An emerging deal between the Port Authority and developer The Mosites Co. could improve bus and car flow in East Liberty and bring more stores to the booming Eastside district, the transit agency's board learned yesterday.
Once they're done rearranging a four-acre site where the East Busway, Penn Avenue and Penn Circle meet, it may include yet another complex of stores and offices in the neighborhood. Gone may be a clumsy bus loop, and cars should be able to travel both north and south along the eastern flank of Penn Circle.
The site is dubbed the Eastern Gateway because it "really is, to our mind, the gateway to East Liberty," said Ernie Hogan, deputy director of East Liberty Development Inc., which is involved in the plan. "Right now it functions as a one-way gateway."
One-way traffic along most of Penn Circle is viewed as one of the biggest barriers to yet more growth in East Liberty. It prevents the easy flow of people from the neighborhood's residential, northern half to the booming Baum-Centre corridor to the south.
Studies showed that two-way traffic from South Highland Avenue to Collins Avenue wouldn't work as long as the bus turn-around came right up to the Penn Avenue intersection. The city of Pittsburgh would need a slice of land there to make the altered intersection work.
Meanwhile, Robinson-based Mosites, which is trying to build on the success of its Eastside development, was frustrated by the site's property lines. The bus turn-around covers around 1.5 acres, while the developer's 2.5 acres is occupied by the National Indoor Tennis facility, the former Kingsley Association building and a parking lot.
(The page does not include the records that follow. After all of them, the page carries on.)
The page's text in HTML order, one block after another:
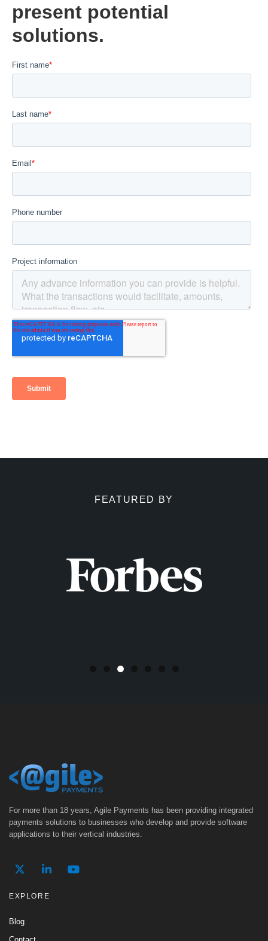
present potential
solutions.
FEATURED BY
For more than 18 years, Agile Payments has been providing integrated
payments solutions to businesses who develop and provide software
applications to their vertical industries.
EXPLORE
Blog

Now, the developer and the agency plan to share or swap land to allow alteration of the bus flow and construction of a new store-and-office complex. Mark Minnerly, Mosites director of real estate development, said the site could support 120,000 square feet of stores and an equal amount of office space, though the exact mix would depend on the tenants and the need for a parking garage or deck.
The arrangement with Port Authority "allows us each to use essentially the same amount of land, but more efficiently," Mr. Minnerly said. This year they'll plan the site, and construction may start in 2009.
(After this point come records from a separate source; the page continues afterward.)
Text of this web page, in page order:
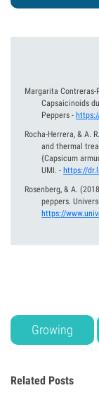
Margarita Contreras-
Capsaicinoids
Peppers -
Rocha-Herrera, & A. R.
and thermal
{Capsicum
UMI. - https://
Rosenberg, & A.
peppers.
https://
Growing
Related Posts
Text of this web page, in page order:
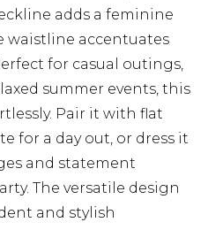
adds a feminine
waistline accentuates
for casual outings,
summer events, this
Pair it with flat
for a day out, or dress it
and statement
The versatile design
and stylish
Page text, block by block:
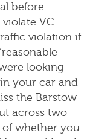
before
VC
violation if
looking
your car and
the Barstow
across two
of whether you
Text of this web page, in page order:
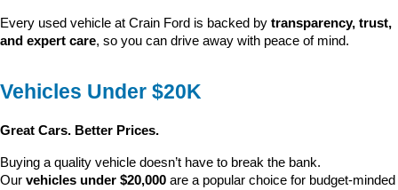
Every used vehicle at Crain Ford is backed by transparency, trust,
and expert care, so you can drive away with peace of mind.
Vehicles Under $20K
Great Cars. Better Prices.
Buying a quality vehicle doesn’t have to break the bank.
Our vehicles under $20,000 are a popular choice for budget-minded
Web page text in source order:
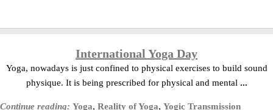
International Yoga Day
Yoga, nowadays is just confined to physical exercises to build sound
physique. It is being prescribed for physical and mental ...
Continue reading: Yoga, Reality of Yoga, Yogic Transmission
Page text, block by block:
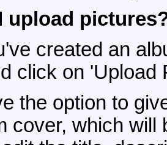
upload
created an
click on 'Upload
the option to
cover, which will
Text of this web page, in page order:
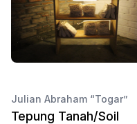
Julian Abraham “Togar”
Tepung Tanah/Soil

Port Authority hasn't estimated its construction costs, nor plotted the service changes that will occur while the loop is changed.
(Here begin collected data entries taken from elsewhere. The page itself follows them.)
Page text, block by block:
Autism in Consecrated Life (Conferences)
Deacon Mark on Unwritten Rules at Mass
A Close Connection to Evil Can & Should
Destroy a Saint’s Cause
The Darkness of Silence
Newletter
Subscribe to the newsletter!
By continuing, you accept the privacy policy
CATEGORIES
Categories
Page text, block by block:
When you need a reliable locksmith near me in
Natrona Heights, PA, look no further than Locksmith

Port Authority spokesman David Whipkey said 33,000 riders pass through its East Liberty hub daily.
He said the agreement to cooperate on the site "shows that we're interested in helping to cultivate the area as a whole, and bring East Liberty back to where it once was. There's a lot of potential there."
Making Penn Circle more navigable is crucial to both the developer's and the neighborhood group's efforts.
"Two-way traffic would be a key to having a major anchor tenant such as a Target or another major retailer," said Mr. Minnerly. Target wouldn't fit on the Eastern Gateway site, he said, but could go elsewhere in the neighborhood.
ELDI plans to build 40 rental units and 50 for-sale homes on part of the former Liberty Park public housing development near Collins Avenue, Mr. Hogan said. Two-way traffic from there to South Highland would give residents a straight shot to jobs in Shadyside and Oakland.
It also would allow easy travel between East Liberty stores like Whole Foods and Larimer's emerging Bakery Square, a 285,000-square-foot retail-and-office complex at the former Nabisco bakery.
Bakery Square, a Walnut Capital project, is pivotal to funding the repair of Penn Circle.
The city expects to spend $2.8 million making the circle's eastern edge a two-way street. Of that, $2.5 million will be financed with new tax revenue from Bakery Square.